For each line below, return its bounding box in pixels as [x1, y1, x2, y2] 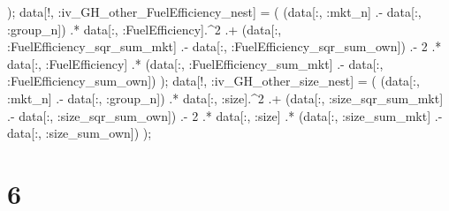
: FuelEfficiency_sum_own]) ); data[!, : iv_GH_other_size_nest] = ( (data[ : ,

● ● ● ● ● ● ●

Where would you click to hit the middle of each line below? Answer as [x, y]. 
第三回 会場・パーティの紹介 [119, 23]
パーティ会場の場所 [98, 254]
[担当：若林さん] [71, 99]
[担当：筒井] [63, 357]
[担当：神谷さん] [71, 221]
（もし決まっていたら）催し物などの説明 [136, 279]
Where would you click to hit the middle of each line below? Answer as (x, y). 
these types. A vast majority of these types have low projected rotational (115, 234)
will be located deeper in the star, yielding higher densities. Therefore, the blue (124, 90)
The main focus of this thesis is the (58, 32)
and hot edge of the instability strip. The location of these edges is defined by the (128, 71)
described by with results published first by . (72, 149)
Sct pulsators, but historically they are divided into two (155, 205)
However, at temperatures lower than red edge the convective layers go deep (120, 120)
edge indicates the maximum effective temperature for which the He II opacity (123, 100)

● ● ● ● ● ● ●

- Your assignment -
I'd like the lines above from the one with "However, at temperatures" up to and including the one with "edge indicates the" copied exactly, with no other lines.

- Output -
However, at temperatures lower than red edge the convective layers go deep (120, 120)
edge indicates the maximum effective temperature for which the He II opacity (123, 100)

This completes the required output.